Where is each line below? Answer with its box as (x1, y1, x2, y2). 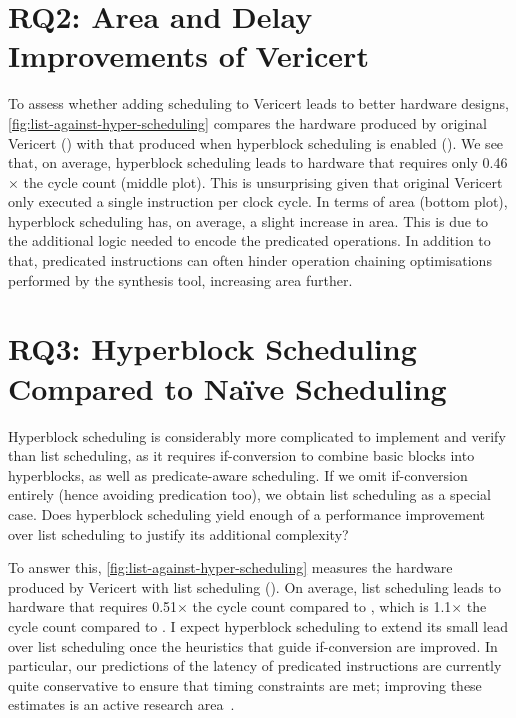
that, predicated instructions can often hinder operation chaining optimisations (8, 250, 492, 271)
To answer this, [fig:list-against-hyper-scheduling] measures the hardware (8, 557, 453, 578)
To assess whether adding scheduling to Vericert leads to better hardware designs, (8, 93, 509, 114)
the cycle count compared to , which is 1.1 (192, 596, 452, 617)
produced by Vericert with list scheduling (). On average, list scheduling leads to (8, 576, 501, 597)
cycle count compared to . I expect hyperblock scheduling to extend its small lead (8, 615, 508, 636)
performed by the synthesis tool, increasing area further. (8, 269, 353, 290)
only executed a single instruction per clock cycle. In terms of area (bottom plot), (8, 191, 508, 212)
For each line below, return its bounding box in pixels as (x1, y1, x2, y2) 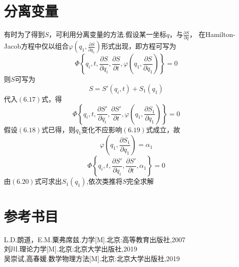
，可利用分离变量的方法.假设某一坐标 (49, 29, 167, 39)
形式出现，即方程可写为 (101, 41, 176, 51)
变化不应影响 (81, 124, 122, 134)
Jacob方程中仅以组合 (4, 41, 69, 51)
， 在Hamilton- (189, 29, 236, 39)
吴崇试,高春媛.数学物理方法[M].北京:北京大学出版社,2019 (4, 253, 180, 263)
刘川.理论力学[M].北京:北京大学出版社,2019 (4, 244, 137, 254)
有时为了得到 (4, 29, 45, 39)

■ ■ ■ ■

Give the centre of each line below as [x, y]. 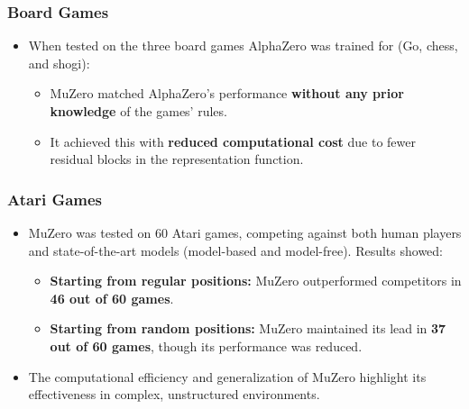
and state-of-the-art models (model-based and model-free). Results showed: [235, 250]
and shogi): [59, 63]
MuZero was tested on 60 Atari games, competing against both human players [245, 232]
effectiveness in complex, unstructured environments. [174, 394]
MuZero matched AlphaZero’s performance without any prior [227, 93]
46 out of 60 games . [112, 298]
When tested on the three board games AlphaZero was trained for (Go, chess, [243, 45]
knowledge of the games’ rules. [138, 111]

■ ■ ■ ■

- _PROBLEM STATEMENT_:
Having found the line with "produced by Vericert" and the line with "For each line" in the material above, write out exactly those two and every line between, leaving the pictures out.

- _TASK OUTPUT_:
produced by Vericert with list scheduling (). On average, list scheduling leads to (8, 576, 501, 597)
cycle count compared to . I expect hyperblock scheduling to extend its small lead (8, 615, 508, 636)
performed by the synthesis tool, increasing area further. (8, 269, 353, 290)
only executed a single instruction per clock cycle. In terms of area (bottom plot), (8, 191, 508, 212)
For each line below, return its bounding box in pixels as (x1, y1, x2, y2) 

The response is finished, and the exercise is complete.